▶ Information:
▶
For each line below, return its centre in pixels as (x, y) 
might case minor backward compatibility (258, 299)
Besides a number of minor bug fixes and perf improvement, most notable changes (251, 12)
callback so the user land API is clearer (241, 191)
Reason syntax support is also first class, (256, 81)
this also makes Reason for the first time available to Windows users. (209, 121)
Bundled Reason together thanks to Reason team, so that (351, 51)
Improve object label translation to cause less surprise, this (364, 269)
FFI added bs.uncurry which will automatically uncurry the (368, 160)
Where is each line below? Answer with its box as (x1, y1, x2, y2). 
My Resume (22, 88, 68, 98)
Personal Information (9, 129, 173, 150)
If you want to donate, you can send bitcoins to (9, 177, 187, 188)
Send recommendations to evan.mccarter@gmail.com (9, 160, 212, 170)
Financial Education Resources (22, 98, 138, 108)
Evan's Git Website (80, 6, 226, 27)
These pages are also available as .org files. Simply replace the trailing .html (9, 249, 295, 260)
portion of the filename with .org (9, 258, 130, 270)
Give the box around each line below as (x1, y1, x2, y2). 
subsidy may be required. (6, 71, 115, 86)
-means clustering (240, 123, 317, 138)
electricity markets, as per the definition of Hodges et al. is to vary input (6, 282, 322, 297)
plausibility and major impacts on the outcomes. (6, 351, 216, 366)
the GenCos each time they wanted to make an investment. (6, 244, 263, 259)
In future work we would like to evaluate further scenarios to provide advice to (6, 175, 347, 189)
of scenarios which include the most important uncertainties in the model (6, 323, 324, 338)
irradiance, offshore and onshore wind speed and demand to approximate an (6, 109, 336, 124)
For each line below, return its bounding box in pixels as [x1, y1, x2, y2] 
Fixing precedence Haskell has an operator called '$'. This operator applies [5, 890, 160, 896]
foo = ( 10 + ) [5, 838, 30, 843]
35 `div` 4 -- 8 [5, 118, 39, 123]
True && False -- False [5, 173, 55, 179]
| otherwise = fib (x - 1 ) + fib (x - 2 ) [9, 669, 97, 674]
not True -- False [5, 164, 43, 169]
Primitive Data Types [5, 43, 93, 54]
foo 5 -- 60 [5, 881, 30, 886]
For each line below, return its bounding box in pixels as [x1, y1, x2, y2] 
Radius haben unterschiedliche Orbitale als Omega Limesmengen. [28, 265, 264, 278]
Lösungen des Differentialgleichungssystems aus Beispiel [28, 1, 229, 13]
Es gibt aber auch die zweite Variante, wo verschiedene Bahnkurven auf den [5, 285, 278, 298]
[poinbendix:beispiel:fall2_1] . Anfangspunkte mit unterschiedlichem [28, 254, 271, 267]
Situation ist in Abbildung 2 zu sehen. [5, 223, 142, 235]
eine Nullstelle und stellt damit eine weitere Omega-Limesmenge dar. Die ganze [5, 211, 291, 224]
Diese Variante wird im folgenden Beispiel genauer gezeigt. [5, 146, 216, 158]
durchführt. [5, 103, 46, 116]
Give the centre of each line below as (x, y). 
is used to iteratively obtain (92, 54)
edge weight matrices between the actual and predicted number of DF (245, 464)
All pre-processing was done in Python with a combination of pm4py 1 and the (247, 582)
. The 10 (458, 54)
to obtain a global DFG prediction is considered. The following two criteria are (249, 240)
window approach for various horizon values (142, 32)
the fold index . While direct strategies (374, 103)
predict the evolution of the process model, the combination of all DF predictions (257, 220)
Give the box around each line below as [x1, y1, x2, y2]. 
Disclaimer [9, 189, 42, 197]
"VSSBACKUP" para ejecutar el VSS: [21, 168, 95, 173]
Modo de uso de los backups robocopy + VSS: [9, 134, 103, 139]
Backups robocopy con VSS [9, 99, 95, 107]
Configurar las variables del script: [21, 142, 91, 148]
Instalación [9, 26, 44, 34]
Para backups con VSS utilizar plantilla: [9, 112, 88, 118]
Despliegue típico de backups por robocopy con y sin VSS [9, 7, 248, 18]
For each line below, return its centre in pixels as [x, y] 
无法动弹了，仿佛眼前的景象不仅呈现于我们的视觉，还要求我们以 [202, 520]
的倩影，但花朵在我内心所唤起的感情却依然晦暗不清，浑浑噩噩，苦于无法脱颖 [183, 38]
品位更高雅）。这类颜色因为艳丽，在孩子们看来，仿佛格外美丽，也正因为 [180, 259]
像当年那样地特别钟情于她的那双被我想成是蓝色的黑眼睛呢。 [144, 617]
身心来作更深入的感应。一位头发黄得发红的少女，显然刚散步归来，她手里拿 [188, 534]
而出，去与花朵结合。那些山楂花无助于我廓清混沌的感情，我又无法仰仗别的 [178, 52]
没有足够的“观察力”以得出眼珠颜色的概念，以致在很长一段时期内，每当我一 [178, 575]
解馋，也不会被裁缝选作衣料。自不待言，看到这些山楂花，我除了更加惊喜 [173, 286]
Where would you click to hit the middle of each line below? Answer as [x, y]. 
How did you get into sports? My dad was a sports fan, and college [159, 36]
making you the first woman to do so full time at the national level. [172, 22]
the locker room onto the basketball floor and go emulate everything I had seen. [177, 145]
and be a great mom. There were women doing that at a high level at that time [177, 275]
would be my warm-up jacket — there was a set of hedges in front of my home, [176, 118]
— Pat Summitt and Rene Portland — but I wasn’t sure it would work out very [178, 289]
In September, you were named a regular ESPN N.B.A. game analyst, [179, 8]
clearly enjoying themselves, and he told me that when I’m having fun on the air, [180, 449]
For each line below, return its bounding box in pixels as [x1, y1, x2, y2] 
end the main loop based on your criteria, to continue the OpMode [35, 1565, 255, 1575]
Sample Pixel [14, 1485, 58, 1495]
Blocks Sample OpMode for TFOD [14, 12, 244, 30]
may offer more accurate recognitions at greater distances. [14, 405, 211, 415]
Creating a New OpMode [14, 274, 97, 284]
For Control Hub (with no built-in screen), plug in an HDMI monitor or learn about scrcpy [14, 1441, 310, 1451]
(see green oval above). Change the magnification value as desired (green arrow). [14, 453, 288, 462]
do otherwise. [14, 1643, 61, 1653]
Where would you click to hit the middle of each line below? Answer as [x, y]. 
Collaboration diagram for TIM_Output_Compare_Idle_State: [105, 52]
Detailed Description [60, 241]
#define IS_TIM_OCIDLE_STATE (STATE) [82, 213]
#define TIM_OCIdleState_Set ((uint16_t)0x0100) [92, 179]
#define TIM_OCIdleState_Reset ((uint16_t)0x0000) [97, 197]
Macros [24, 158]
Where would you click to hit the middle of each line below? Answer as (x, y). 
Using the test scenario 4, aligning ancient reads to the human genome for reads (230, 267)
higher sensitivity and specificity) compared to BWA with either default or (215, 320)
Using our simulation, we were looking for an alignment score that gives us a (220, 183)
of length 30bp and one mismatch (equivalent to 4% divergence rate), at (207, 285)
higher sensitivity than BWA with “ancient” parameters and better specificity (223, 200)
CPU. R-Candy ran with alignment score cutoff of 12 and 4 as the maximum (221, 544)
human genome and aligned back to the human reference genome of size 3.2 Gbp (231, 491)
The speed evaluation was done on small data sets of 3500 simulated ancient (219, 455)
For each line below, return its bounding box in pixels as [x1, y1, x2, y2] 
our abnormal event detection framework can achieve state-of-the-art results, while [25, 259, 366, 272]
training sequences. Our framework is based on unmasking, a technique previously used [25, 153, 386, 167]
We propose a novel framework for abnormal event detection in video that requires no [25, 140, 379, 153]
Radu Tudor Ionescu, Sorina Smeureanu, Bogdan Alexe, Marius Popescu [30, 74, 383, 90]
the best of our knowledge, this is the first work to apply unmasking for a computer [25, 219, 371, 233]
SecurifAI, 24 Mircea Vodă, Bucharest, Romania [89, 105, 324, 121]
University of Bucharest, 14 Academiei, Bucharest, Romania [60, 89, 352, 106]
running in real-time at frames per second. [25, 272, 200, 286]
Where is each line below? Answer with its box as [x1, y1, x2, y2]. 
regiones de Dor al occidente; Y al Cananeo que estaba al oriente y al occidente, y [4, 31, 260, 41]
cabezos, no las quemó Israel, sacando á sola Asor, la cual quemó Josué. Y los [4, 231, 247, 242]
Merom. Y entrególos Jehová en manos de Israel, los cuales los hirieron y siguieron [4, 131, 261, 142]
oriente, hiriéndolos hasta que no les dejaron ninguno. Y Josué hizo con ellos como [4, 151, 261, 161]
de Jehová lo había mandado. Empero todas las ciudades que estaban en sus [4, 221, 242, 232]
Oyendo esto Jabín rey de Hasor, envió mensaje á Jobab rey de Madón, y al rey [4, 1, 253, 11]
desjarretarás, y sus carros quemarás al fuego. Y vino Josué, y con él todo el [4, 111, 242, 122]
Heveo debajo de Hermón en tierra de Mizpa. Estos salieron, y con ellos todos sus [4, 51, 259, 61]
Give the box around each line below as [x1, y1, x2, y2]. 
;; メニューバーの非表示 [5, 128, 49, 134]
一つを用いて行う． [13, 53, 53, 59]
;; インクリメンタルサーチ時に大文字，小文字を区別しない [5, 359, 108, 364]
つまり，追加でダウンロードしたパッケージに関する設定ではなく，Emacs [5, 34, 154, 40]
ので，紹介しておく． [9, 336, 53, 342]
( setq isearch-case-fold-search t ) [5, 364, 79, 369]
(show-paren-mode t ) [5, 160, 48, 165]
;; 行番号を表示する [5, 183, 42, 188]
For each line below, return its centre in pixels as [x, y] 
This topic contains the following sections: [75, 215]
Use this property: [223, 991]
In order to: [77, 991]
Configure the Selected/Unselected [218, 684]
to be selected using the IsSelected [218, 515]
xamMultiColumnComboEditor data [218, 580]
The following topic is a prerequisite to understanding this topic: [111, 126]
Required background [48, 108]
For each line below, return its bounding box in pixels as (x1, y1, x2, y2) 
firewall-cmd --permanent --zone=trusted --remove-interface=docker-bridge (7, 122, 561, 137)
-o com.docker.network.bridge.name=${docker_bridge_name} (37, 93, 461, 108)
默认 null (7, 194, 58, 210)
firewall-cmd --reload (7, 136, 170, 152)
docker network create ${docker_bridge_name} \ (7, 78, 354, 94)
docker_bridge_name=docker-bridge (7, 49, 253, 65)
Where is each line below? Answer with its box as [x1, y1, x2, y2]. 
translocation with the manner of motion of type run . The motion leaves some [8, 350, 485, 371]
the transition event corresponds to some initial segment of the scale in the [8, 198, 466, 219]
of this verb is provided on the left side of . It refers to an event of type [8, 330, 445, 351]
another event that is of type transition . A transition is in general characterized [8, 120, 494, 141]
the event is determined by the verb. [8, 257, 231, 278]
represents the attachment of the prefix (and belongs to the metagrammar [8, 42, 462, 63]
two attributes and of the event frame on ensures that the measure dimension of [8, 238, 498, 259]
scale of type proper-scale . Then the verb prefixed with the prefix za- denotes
◀
▶ What is being asked:
Filter the records above for lines containing the word "Jehová", and copy those lines.

▶ Task answer:
Merom. Y entrególos Jehová en manos de Israel, los cuales los hirieron y siguieron [4, 131, 261, 142]
de Jehová lo había mandado. Empero todas las ciudades que estaban en sus [4, 221, 242, 232]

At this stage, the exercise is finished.